- EXERCISE DIRECTIONS: Output the number of lines in the entries below with the string "summer" in them, and nothing further.

START DATA IN THIS EXERCISE

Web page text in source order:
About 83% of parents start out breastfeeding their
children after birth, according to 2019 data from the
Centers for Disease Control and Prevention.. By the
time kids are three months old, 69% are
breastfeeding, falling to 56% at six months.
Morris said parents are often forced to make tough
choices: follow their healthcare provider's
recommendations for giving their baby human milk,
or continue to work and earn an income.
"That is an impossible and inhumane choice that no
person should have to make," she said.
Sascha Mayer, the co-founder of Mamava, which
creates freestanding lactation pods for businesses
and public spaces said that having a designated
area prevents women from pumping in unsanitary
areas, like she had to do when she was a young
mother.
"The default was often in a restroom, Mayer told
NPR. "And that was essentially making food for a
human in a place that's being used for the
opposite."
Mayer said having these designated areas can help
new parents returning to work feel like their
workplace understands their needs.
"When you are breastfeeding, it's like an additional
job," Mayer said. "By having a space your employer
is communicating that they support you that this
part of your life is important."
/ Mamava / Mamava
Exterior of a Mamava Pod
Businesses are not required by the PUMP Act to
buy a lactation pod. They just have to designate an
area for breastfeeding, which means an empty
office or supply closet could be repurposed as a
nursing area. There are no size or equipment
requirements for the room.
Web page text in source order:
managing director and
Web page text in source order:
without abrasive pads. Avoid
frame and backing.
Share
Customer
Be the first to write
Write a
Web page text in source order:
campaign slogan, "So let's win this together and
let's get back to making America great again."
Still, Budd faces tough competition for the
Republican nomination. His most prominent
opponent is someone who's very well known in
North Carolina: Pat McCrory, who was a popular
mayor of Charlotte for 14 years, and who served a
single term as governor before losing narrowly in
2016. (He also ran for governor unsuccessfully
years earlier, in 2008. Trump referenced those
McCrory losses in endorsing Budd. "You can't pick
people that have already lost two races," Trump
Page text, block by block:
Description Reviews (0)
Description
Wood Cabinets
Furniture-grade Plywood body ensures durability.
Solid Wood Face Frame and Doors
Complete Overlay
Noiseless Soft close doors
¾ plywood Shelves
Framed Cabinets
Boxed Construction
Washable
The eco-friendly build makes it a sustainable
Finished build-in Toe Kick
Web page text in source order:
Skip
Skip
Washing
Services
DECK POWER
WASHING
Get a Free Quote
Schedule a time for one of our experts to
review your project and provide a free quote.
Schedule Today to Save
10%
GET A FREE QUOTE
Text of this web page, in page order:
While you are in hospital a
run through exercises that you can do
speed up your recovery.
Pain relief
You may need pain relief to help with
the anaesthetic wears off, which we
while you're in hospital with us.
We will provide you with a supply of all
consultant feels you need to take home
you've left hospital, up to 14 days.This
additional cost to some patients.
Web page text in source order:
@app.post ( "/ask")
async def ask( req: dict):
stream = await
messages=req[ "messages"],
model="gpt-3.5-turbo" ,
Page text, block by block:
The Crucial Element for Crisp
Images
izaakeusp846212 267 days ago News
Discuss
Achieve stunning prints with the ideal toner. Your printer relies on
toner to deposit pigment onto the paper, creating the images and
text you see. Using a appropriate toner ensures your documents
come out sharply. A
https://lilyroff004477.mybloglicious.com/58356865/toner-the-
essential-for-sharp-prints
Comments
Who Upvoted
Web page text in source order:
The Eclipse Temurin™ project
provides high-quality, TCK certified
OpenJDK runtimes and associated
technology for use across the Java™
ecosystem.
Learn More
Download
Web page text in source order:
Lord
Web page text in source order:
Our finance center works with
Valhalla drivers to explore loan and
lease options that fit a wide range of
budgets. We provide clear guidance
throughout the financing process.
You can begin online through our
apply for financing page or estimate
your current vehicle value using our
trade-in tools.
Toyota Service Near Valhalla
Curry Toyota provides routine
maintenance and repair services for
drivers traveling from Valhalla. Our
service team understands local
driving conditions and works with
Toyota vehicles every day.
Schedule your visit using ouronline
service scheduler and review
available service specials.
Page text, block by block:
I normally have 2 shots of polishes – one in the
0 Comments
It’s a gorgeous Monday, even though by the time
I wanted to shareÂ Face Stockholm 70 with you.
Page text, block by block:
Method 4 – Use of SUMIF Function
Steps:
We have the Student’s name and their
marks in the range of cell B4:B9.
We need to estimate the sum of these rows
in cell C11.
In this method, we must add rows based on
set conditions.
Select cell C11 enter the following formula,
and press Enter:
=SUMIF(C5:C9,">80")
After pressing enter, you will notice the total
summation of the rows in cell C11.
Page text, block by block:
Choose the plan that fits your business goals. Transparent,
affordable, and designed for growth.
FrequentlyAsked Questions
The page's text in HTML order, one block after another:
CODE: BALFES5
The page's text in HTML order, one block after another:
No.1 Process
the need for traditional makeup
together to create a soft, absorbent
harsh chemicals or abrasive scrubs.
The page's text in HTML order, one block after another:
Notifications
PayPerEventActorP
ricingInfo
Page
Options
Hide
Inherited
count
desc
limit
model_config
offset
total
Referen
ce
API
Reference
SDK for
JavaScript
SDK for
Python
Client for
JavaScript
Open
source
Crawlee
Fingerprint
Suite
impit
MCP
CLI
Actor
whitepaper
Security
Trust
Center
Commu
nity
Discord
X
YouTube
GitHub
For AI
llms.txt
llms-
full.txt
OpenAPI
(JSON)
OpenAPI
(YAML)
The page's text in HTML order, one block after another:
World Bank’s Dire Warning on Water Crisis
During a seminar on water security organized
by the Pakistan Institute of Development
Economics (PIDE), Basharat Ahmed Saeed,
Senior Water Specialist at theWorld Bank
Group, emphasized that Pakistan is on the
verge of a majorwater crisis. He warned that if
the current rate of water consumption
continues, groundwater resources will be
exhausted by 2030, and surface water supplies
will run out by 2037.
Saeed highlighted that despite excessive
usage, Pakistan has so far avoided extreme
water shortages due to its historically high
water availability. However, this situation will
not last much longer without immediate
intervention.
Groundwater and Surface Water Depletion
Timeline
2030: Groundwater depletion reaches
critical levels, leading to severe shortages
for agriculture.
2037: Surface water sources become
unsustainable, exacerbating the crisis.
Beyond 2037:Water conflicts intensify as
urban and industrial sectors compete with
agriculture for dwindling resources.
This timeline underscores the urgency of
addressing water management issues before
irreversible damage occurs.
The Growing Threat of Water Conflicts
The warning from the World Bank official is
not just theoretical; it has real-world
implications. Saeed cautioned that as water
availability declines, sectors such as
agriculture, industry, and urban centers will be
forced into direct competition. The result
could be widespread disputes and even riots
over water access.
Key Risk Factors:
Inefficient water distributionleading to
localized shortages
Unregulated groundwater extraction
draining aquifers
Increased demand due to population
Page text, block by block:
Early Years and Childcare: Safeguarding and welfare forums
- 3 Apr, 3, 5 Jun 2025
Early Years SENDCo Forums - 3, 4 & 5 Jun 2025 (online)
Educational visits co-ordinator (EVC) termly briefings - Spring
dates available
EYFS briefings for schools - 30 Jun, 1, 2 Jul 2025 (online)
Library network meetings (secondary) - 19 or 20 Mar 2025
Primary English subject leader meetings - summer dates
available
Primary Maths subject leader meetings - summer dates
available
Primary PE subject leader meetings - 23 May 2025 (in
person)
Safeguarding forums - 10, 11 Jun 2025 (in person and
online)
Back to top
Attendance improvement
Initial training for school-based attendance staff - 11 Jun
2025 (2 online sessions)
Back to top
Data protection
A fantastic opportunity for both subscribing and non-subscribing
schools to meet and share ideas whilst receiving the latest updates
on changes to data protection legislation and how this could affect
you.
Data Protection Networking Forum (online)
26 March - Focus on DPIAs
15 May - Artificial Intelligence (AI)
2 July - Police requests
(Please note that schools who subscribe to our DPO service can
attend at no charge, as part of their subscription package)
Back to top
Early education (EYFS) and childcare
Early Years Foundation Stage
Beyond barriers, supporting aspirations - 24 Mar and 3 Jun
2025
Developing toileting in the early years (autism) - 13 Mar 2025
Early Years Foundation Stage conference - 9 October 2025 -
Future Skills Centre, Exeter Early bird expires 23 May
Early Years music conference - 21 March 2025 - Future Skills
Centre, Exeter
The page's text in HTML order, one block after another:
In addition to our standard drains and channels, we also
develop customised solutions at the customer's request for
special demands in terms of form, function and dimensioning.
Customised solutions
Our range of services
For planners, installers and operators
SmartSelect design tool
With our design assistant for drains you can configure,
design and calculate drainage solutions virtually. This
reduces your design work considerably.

END DATA IN THIS EXERCISE

- RESPONSE FOR THIS EXERCISE: 2